I don't love myself. I don't know that I ever have. Why, my therapist asked? Hmmm. That's not an easy question to answer. Not because I don't know, but because I know that I should love myself. I hate it that the sexual abuse I experienced as a child and the rape at age 18 turned me into an eating machine. First my body was violated by others and then it is violated by myself as I continue to store fat to protect me from being hurt again. I'm in a constant battle with my body, losing 20 pounds and then regaining it when someone comments on my weight loss. My fat forms a shield around me but that leaves me feeling horribly alone. I fail to appreciate all that my body does for me because I'm caught up in how ugly I look in the mirror. There is nothing pretty about 402 pounds. And I'm tired of hearing that I have such a pretty face because that "but" packs a real punch. So I eat a whole box of Girl Scout cookies while pretending that I'm eating celery and hating the fact that I am so weak willed.

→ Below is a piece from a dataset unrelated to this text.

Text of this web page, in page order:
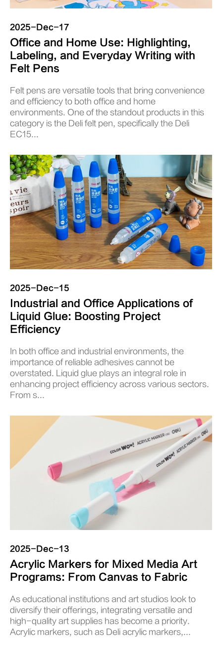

I feel like I'm failing as an adult. I am embarrassed by my mental illnesses that prevent me from working. The OCD and bipolar disorder leave me fighting just to be okay. I hate that I have to write numbers in a frenzy in order to calm myself down. I hate that I have to have everything lined up just so on my bookshelf and that I can't leave my apartment without checking my books to see if they are still in alphabetical order. I hate that I see bugs crawling everywhere when I haven't been able to sleep. I hate that my racing thoughts prevent me from reading a book most days. I feel like my mind is controlled by outside forces that I can't stop. I used to be a successful Occupational Therapist. Now I'm barely able to do my own ADLs. I'm afraid to meet new people because inevitably the question "So, what do you do?" is asked and my answer is sadly "I exist". I often feel like I have nothing to live for. That makes my existence almost unbearable.

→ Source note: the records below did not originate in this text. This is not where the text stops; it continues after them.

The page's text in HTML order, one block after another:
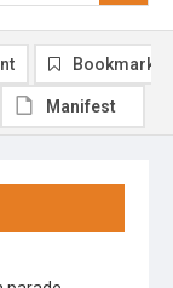
Bookmark
Manifest
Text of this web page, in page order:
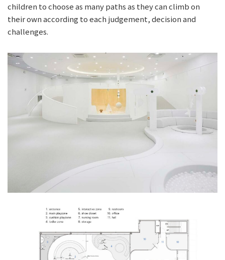
children to choose as many paths as they can climb on
their own according to each judgement, decision and
challenges.

I struggle with accepting my sexuality. I feel like God made a mistake. I feel guilty and ashamed that I am gay. I don't like believing that my attraction to women is wrong but what if it is? Do I want to take that chance? And so I try to ignore my feelings and pretend that I am "normal". I'm angry that I'm not married to a man and the mother of three children. My feelings prevent me from having a family because I so rigidly define what constitutes a family. My life would be so much easier if I could just accept the truth about myself and stop second guessing my Creator. I so desperately want to be loved by someone but I am afraid.

I'm angry that I think so much. I spend way too much time in my own head. When will I get tired of living this way? Is it too late to learn to love myself? I hope not because I am the one who is hurting.

Saturday, January 13, 2018

In Order

The books haven't moved.
They haven't moved.
Each one is in it's proper place
just like they were
two minutes ago,
just like they will be
two minutes from now,
and yet I cannot walk away from them.
What if?
Just what if
Lit by Mary Karr
tumbles from the top shelf
where it is the 19th
book from the left
and lands between
Naked by David Sedaris
and like the red panda by Andrea Seigel?
I mean, it could happen
and then they wouldn't
be in alphabetical order by author
and the book police
would come knocking on my door
and I would lose custody
of the books forever!
So I check them again.
They still haven't moved.
But they might.
So I will stay home again today
and stand guard,
a sergeant at the tomb of the unknown soldier,
lest I dare forget to check.

Me Too

Me too. Those are two words that I wish I didn't have to say. But they are a part of my story. Its been thirty years now since I was raped. Sometimes it seems like yesterday. I still have nightmares on occasions and they are so real and so vivid that it actually feels like I'm being raped all over again. I struggled for a long time with blaming myself for what happened. I played "if only". If only I hadn't been drunk. If only I'd left the party with my friends. If only I hadn't worn makeup and perfume. Yes, I had too much to drink that night. Yes, I stayed behind. Yes, I wore makeup and perfume. But I didn't ask to be raped. I said "No!"

He's calling me a bitch.
He's pulling my hair.
He's sticking his dick in my mouth.
He's ripping off my jeans.
He's forcing his way in.
He's thrusting hard.
He's hurting me.
Why did I wear makeup?
Why did I get drunk?
Why didn't I leave with my friends?
Why didn't I fight back?
Why didn't I scream?
Why didn't I report him?
Why didn't I die?
I said "No!"

My "Nos" should have been enough. They weren't. I now know that it wasn't my fault. I did not deserve for that to happen. No one does. I wish that I hadn't been afraid to speak up at the time. I wish that I hadn't run straight for the shower and stayed in there for hours, douching and scrubbing my insides with a tile and grout brush. All I could think about was getting him off of me. Showering has never been the same since that night. I have obsessive compulsive disorder and that event triggered a bathing ritual that I still can't break today. It's as if I'm trying to wash away a sin that isn't mine. I now understand that I did the best I could at the time to survive. I pray that one day I will get past surviving and learn to thrive.

Tuesday, January 9, 2018


Melancholy sounds like such a pretty word. It's much too pretty to describe my depression. No, my depression is like being strangled by a boa constrictor. A squeezing that I can feel deep inside my bones, that sucks the life right out of me and leaves me wiping sweat and blood from my brow. My heart bleeds blue blood that bypasses the lungs, failing to pick up the oxygen molecules needed to sustain me. I sit in my overstuffed recliner, leaning to the left, lacking the strength to hold my head up. I'm wrapped tightly in a blanket. A cocoon of sorts. Maybe I'll emerge a butterfly one day. Until then, I'll continue to watch the shadows dancing on the walls in the light of the moon coming through the living room window.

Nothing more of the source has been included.